La robotique douce centrée sur l’humain renverse le scénario de “The Terminator”
Comparaison entre les muscles biologiques et les muscles artificiels intelligents, mettant en évidence la dynamique multimode, la reprogrammabilité et le retour sensoriel intégré. Crédit: Horizons Matériaux (2025). DOI : 10.1039/d5mh00236b
La culture pop a souvent décrit les robots comme froids, métalliques et menaçants, construits pour la domination et non pour la compassion. Mais chez Georgia Tech, l’avenir de la robotique est plus doux, plus intelligent et conçu pour aider.
“Quand les gens pensent aux robots, ils imaginent généralement quelque chose comme The Terminator ou RoboCop : gros, rigide et fait de métal”, a déclaré Hong Yeo, médecin généraliste “Bud” Peterson et professeur Valerie H. Peterson à l’école de génie mécanique George W. Woodruff. “Mais ce que nous développons est le contraire. Ces muscles artificiels sont mous, flexibles et réactifs, ressemblant davantage à des tissus humains qu’à des machines.”
La dernière étude de Yeo, publiée dans Horizons Matériauxexplore les muscles alimentés par l’IA, fabriqués à partir de matériaux réalistes associés à des systèmes de contrôle intelligents. La technologie apprend du corps et s’adapte en temps réel, créant un mouvement suffisamment naturel, réactif et sûr pour favoriser la récupération.
Des muscles qui pensent, des matériaux qui ressentent
La robotique traditionnelle repose sur l’acier, les fils et les moteurs, mais capture rarement les nuances du mouvement humain. Les recherches de Yeo adoptent une approche différente. Il utilise des fibres structurées hiérarchiquement, qui sont des matériaux flexibles construits en couches, un peu comme les muscles et les tendons. Ils peuvent ressentir, s’adapter et même « se souvenir » de la façon dont ils ont bougé auparavant.

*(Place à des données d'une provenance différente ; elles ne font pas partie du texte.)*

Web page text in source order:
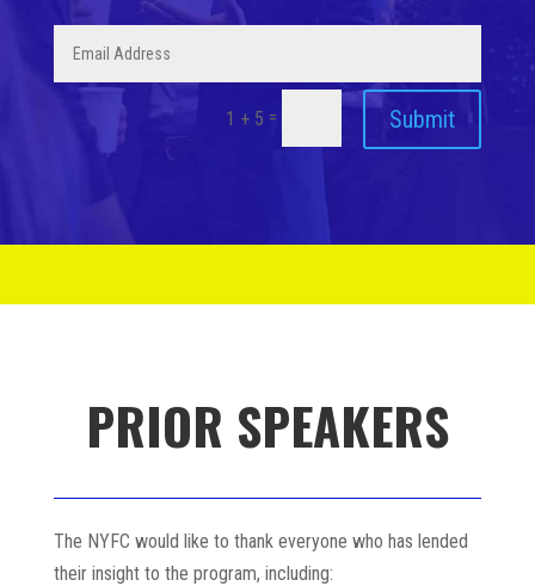
1 + 5 = Submit
PRIOR SPEAKERS
The NYFC would like to thank everyone who has lended
their insight to the program, including:
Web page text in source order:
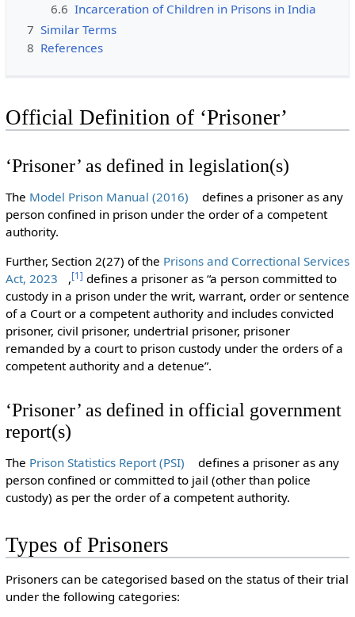
6.6 Incarceration of Children in Prisons in India
7 Similar Terms
8 References
Official Definition of ‘Prisoner’
‘Prisoner’ as defined in legislation(s)
The Model Prison Manual (2016)
defines a prisoner as any
person confined in prison under the order of a competent
authority.
Further, Section 2(27) of the Prisons and Correctional Services
Act, 2023
,[1 ] defines a prisoner as “a person committed to
custody in a prison under the writ, warrant, order or sentence
of a Court or a competent authority and includes convicted
prisoner, civil prisoner, undertrial prisoner, prisoner
remanded by a court to prison custody under the orders of a
competent authority and a detenue”.
‘Prisoner’ as defined in official government
report(s)
The Prison Statistics Report (PSI)
defines a prisoner as any
person confined or committed to jail (other than police
custody) as per the order of a competent authority.
Types of Prisoners
Prisoners can be categorised based on the status of their trial
under the following categories:
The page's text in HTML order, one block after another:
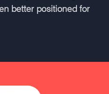
better positioned for
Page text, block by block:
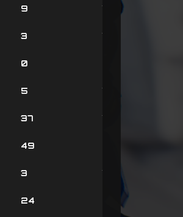
9 Victory
3 Victory
0
5 Victory
37 Victory
49
3 Victory
24 Defeat
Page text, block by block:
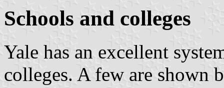
Schools and colleges
Yale has an excellent
colleges. A few are shown
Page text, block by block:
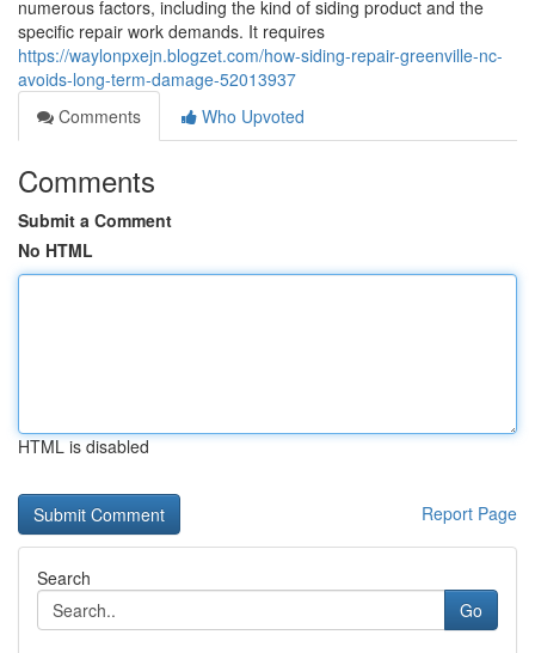
numerous factors, including the kind of siding product and the
specific repair work demands. It requires
https://waylonpxejn.blogzet.com/how-siding-repair-greenville-nc-
avoids-long-term-damage-52013937
Comments
Who Upvoted
Comments
Submit a Comment
No HTML
HTML is disabled
Report Page
Search
Go
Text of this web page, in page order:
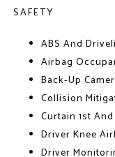
SAFETY
ABS And
Airbag
Back-Up
Collision
Curtain 1st
Driver Knee
Driver

Yeo entraîne des algorithmes d’apprentissage automatique pour ajuster ces matériaux souples en temps réel avec la bonne quantité de force ou de flexibilité pour chaque tâche.

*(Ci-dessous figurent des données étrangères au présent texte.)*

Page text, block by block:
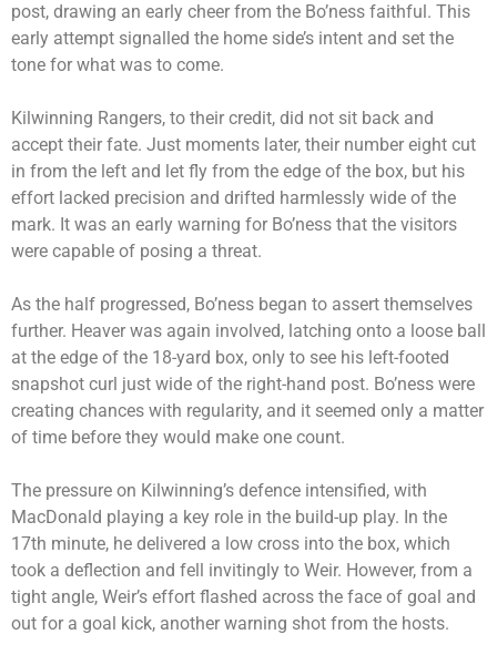
post, drawing an early cheer from the Bo’ness faithful. This
early attempt signalled the home side’s intent and set the
tone for what was to come.
Kilwinning Rangers, to their credit, did not sit back and
accept their fate. Just moments later, their number eight cut
in from the left and let fly from the edge of the box, but his
effort lacked precision and drifted harmlessly wide of the
mark. It was an early warning for Bo’ness that the visitors
were capable of posing a threat.
As the half progressed, Bo’ness began to assert themselves
further. Heaver was again involved, latching onto a loose ball
at the edge of the 18-yard box, only to see his left-footed
snapshot curl just wide of the right-hand post. Bo’ness were
creating chances with regularity, and it seemed only a matter
of time before they would make one count.
The pressure on Kilwinning’s defence intensified, with
MacDonald playing a key role in the build-up play. In the
17th minute, he delivered a low cross into the box, which
took a deflection and fell invitingly to Weir. However, from a
tight angle, Weir’s effort flashed across the face of goal and
out for a goal kick, another warning shot from the hosts.
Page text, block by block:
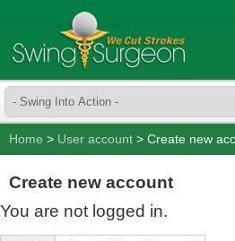
Home > User account > Create new
Create new account
You are not logged in.
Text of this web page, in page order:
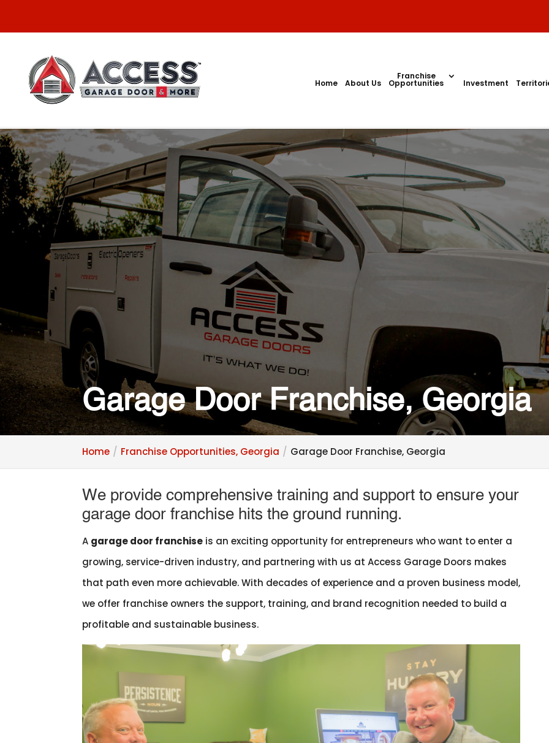
Home About Us
Franchise
Opportunities Investment
Garage Door Franchise, Georgia
Home Franchise Opportunities, Georgia Garage Door Franchise, Georgia
We provide comprehensive training and support to ensure your
garage door franchise hits the ground running.
A garage door franchise is an exciting opportunity for entrepreneurs who want to enter a
growing, service-driven industry, and partnering with us at Access Garage Doors makes
that path even more achievable. With decades of experience and a proven business model,
we offer franchise owners the support, training, and brand recognition needed to build a
profitable and sustainable business.

“Ces muscles ne répondent pas seulement aux commandes”, a déclaré Yeo. “Ils apprennent de l’expérience. Ils peuvent s’adapter et s’autocorriger, ce qui rend les mouvements plus fluides et plus naturels.”

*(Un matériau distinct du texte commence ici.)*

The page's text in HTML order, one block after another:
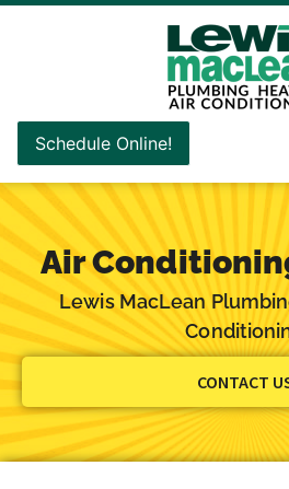
Schedule Online!
Air
Lewis MacLean
CONTACT
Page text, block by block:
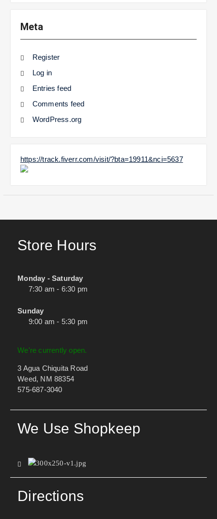
Meta
Register
Log in
Entries feed
Comments feed
WordPress.org
https://track.fiverr.com/visit/?bta=19911&nci=5637
Store Hours
Monday - Saturday
7:30 am - 6:30 pm
Sunday
9:00 am - 5:30 pm
We're currently open.
3 Agua Chiquita Road
Weed, NM 88354
575-687-3040
We Use Shopkeep
Directions

Le résultat de cette recherche est profondément humain. Pour une personne qui se remet d’un accident vasculaire cérébral ou d’une perte d’un membre, chaque mouvement délibéré ne reconstruit pas seulement la force, il redonne confiance, indépendance et estime de soi.
Un gant qui redonne la liberté
L’une des premières applications réelles est un gant prothétique alimenté par des muscles artificiels (publié dans ACS Nano), un appareil qui se comporte plus comme un coup de main que comme un outil mécanique. Les prothèses traditionnelles reposent sur des moteurs rigides et des mouvements prédéfinis, mais la conception de Yeo reflète les échanges naturels des vrais muscles.
À l’intérieur du gant, de fines couches de fibres extensibles et de capteurs se contractent, se tordent et se plient en synchronisation avec l’intention du porteur. Le gant peut affiner la force de préhension, réduire les tremblements et répondre instantanément aux mouvements de l’utilisateur, ramenant ainsi la dextérité au quotidien.
Ce type de précision est particulièrement important dans les plus petites tâches : fermer un bouton, soulever un verre, tenir la main d’un enfant.
“Ce ne sont pas seulement des mouvements”, a déclaré Yeo. “Ce sont des libertés.”
Pour Yeo, l’idée de restaurer la liberté par le mouvement a guidé ses recherches dès le début.
Une mission enracinée dans la perte
Le travail de Yeo est profondément personnel. Son parcours vers le génie biomédical a commencé par une perte : la mort soudaine de son père alors que Yeo était encore à l’université. Ce moment a remodelé son sens du but, réorientant son attention des machines qui bougent vers les technologies qui guérissent.
“Au départ, je pensais à concevoir des voitures”, a-t-il déclaré. “Mais après la mort de mon père, je me suis en quelque sorte réveillé. Peut-être que je pourrais faire quelque chose qui aiderait à sauver la vie de quelqu’un.”
Cet objectif continue de guider le travail de son laboratoire aujourd’hui, en créant des technologies qui aident les gens à récupérer ce qu’ils ont perdu.
Cependant, pour réaliser cette vision, il faut relever certains des défis les plus difficiles de l’ingénierie.
Machines molles, problèmes difficiles
Créer des muscles réalistes n’est pas facile. Ils doivent être doux mais forts, réactifs mais sûrs. Et ils doivent éviter de déclencher le système immunitaire du corps. Cela signifie construire des matériaux qui peuvent survivre à l’intérieur du corps et apprendre à y appartenir.
“Nous pensons toujours non seulement à la fonction, mais aussi à l’adaptabilité”, a déclaré Yeo. “Si cela doit faire partie du corps de quelqu’un, il doit fonctionner avec lui, pas contre lui.”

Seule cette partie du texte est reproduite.